**TASK PROMPT:** Write out each record below exactly as it appears, with no pictures.

────────

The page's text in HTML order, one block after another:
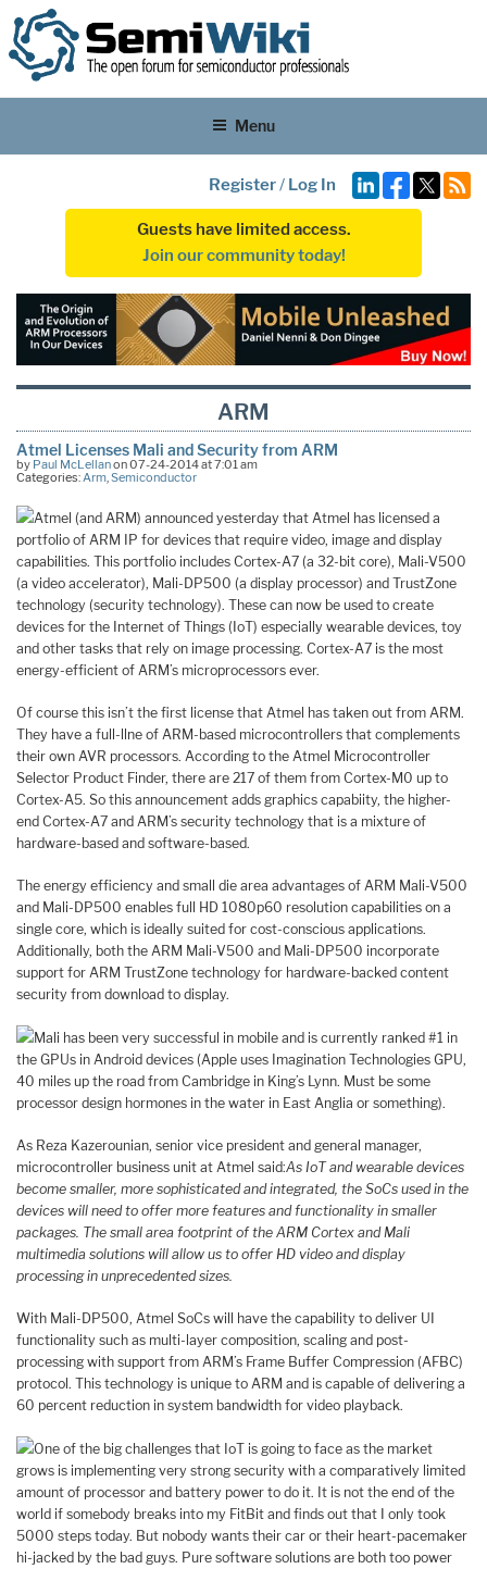
Menu
Register/ Log In
Guests have limited access.
Join our community today!
ARM
Atmel Licenses Mali and Security from ARM
by Paul McLellanon 07-24-2014 at 7:01 am
Categories:Arm,Semiconductor
Atmel (and ARM) announced yesterday that Atmel has licensed a
portfolio of ARM IP for devices that require video, image and display
capabilities. This portfolio includes Cortex-A7 (a 32-bit core), Mali-V500
(a video accelerator), Mali-DP500 (a display processor) and TrustZone
technology (security technology). These can now be used to create
devices for the Internet of Things (IoT) especially wearable devices, toy
and other tasks that rely on image processing. Cortex-A7 is the most
energy-efficient of ARM’s microprocessors ever.
Of course this isn’t the first license that Atmel has taken out from ARM.
They have a full-llne of ARM-based microcontrollers that complements
their own AVR processors. According to the Atmel Microcontroller
Selector Product Finder, there are 217 of them from Cortex-M0 up to
Cortex-A5. So this announcement adds graphics capabiity, the higher-
end Cortex-A7 and ARM’s security technology that is a mixture of
hardware-based and software-based.
The energy efficiency and small die area advantages of ARM Mali-V500
and Mali-DP500 enables full HD 1080p60 resolution capabilities on a
single core, which is ideally suited for cost-conscious applications.
Additionally, both the ARM Mali-V500 and Mali-DP500 incorporate
support for ARM TrustZone technology for hardware-backed content
security from download to display.
Mali has been very successful in mobile and is currently ranked #1 in
the GPUs in Android devices (Apple uses Imagination Technologies GPU,
40 miles up the road from Cambridge in King’s Lynn. Must be some
processor design hormones in the water in East Anglia or something).
As Reza Kazerounian, senior vice president and general manager,
microcontroller business unit at Atmel said:As IoT and wearable devices
become smaller, more sophisticated and integrated, the SoCs used in the
devices will need to offer more features and functionality in smaller
packages. The small area footprint of the ARM Cortex and Mali
multimedia solutions will allow us to offer HD video and display
processing in unprecedented sizes.
With Mali-DP500, Atmel SoCs will have the capability to deliver UI
functionality such as multi-layer composition, scaling and post-
processing with support from ARM’s Frame Buffer Compression (AFBC)
protocol. This technology is unique to ARM and is capable of delivering a
60 percent reduction in system bandwidth for video playback.
One of the big challenges that IoT is going to face as the market
grows is implementing very strong security with a comparatively limited
amount of processor and battery power to do it. It is not the end of the
world if somebody breaks into my FitBit and finds out that I only took
5000 steps today. But nobody wants their car or their heart-pacemaker
hi-jacked by the bad guys. Pure software solutions are both too power

────────

**EXERCISE RESPONSE:**
The page's text in HTML order, one block after another:
Menu
Register/ Log In
Guests have limited access.
Join our community today!
ARM
Atmel Licenses Mali and Security from ARM
by Paul McLellanon 07-24-2014 at 7:01 am
Categories:Arm,Semiconductor
Atmel (and ARM) announced yesterday that Atmel has licensed a
portfolio of ARM IP for devices that require video, image and display
capabilities. This portfolio includes Cortex-A7 (a 32-bit core), Mali-V500
(a video accelerator), Mali-DP500 (a display processor) and TrustZone
technology (security technology). These can now be used to create
devices for the Internet of Things (IoT) especially wearable devices, toy
and other tasks that rely on image processing. Cortex-A7 is the most
energy-efficient of ARM’s microprocessors ever.
Of course this isn’t the first license that Atmel has taken out from ARM.
They have a full-llne of ARM-based microcontrollers that complements
their own AVR processors. According to the Atmel Microcontroller
Selector Product Finder, there are 217 of them from Cortex-M0 up to
Cortex-A5. So this announcement adds graphics capabiity, the higher-
end Cortex-A7 and ARM’s security technology that is a mixture of
hardware-based and software-based.
The energy efficiency and small die area advantages of ARM Mali-V500
and Mali-DP500 enables full HD 1080p60 resolution capabilities on a
single core, which is ideally suited for cost-conscious applications.
Additionally, both the ARM Mali-V500 and Mali-DP500 incorporate
support for ARM TrustZone technology for hardware-backed content
security from download to display.
Mali has been very successful in mobile and is currently ranked #1 in
the GPUs in Android devices (Apple uses Imagination Technologies GPU,
40 miles up the road from Cambridge in King’s Lynn. Must be some
processor design hormones in the water in East Anglia or something).
As Reza Kazerounian, senior vice president and general manager,
microcontroller business unit at Atmel said:As IoT and wearable devices
become smaller, more sophisticated and integrated, the SoCs used in the
devices will need to offer more features and functionality in smaller
packages. The small area footprint of the ARM Cortex and Mali
multimedia solutions will allow us to offer HD video and display
processing in unprecedented sizes.
With Mali-DP500, Atmel SoCs will have the capability to deliver UI
functionality such as multi-layer composition, scaling and post-
processing with support from ARM’s Frame Buffer Compression (AFBC)
protocol. This technology is unique to ARM and is capable of delivering a
60 percent reduction in system bandwidth for video playback.
One of the big challenges that IoT is going to face as the market
grows is implementing very strong security with a comparatively limited
amount of processor and battery power to do it. It is not the end of the
world if somebody breaks into my FitBit and finds out that I only took
5000 steps today. But nobody wants their car or their heart-pacemaker
hi-jacked by the bad guys. Pure software solutions are both too power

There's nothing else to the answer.